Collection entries
*** Begin section ***

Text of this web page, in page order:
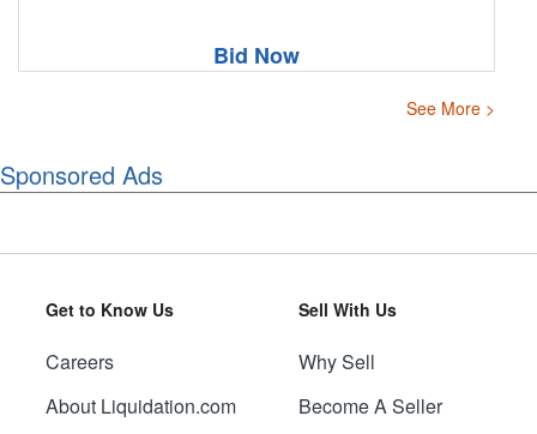
Bid Now
See More >
Sponsored Ads
Get to Know Us
Careers
About Liquidation.com
Sell With Us
Why Sell
Become A Seller
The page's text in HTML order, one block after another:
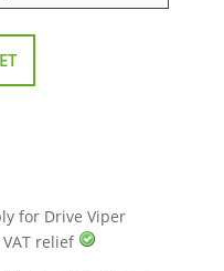
for Drive Viper
relief
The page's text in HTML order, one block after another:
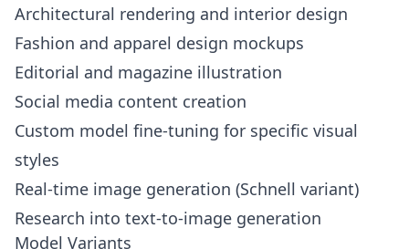
Architectural rendering and interior design
Fashion and apparel design mockups
Editorial and magazine illustration
Social media content creation
Custom model fine-tuning for specific visual
styles
Real-time image generation (Schnell variant)
Research into text-to-image generation
Model Variants
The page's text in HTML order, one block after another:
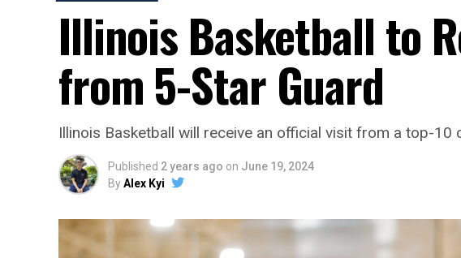
Illinois Basketball to
from 5-Star Guard
Illinois Basketball will receive an official visit from a top-10
Published 2 years ago on June 19, 2024
ByAlex Kyi
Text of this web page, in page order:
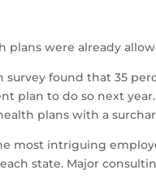
plans were already
survey found that 35
plan to do so next
plans with a
most intriguing
state. Major
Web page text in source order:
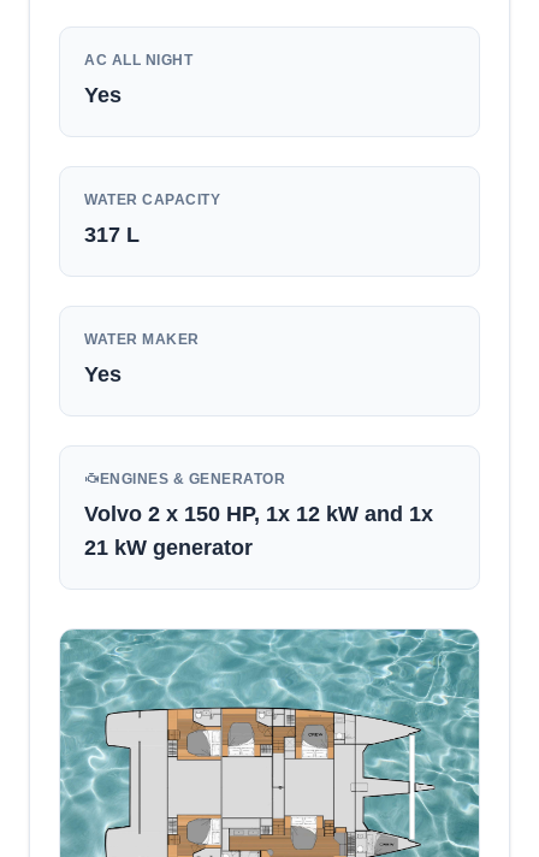
AC ALL NIGHT
Yes
WATER CAPACITY
317 L
WATER MAKER
Yes
ENGINES & GENERATOR
Volvo 2 x 150 HP, 1x 12 kW and 1x
21 kW generator
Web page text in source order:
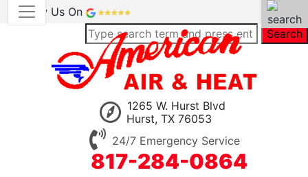
Review Us On
Search
1265 W. Hurst Blvd
Hurst, TX 76053
24/7 Emergency Service
817-284-0864
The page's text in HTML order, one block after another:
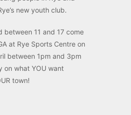
new youth club.
between 11 and 17 come
at Rye Sports Centre on
between 1pm and 3pm
on what YOU want
town!
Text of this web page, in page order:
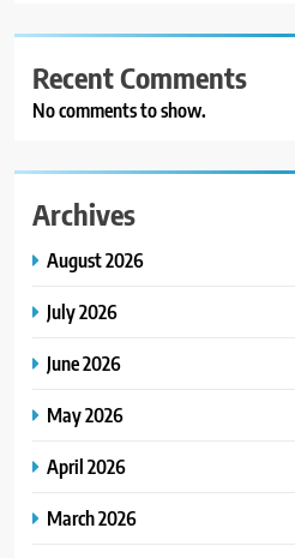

*** End section ***

About this exercise:
Repeat every line above exactly, minus the pictures.

Exercise answer:
Text of this web page, in page order:
Bid Now
See More >
Sponsored Ads
Get to Know Us
Careers
About Liquidation.com
Sell With Us
Why Sell
Become A Seller
The page's text in HTML order, one block after another:
for Drive Viper
relief
The page's text in HTML order, one block after another:
Architectural rendering and interior design
Fashion and apparel design mockups
Editorial and magazine illustration
Social media content creation
Custom model fine-tuning for specific visual
styles
Real-time image generation (Schnell variant)
Research into text-to-image generation
Model Variants
The page's text in HTML order, one block after another:
Illinois Basketball to
from 5-Star Guard
Illinois Basketball will receive an official visit from a top-10
Published 2 years ago on June 19, 2024
ByAlex Kyi
Text of this web page, in page order:
plans were already
survey found that 35
plan to do so next
plans with a
most intriguing
state. Major
Web page text in source order:
AC ALL NIGHT
Yes
WATER CAPACITY
317 L
WATER MAKER
Yes
ENGINES & GENERATOR
Volvo 2 x 150 HP, 1x 12 kW and 1x
21 kW generator
Web page text in source order:
Review Us On
Search
1265 W. Hurst Blvd
Hurst, TX 76053
24/7 Emergency Service
817-284-0864
The page's text in HTML order, one block after another:
new youth club.
between 11 and 17 come
at Rye Sports Centre on
between 1pm and 3pm
on what YOU want
town!
Text of this web page, in page order:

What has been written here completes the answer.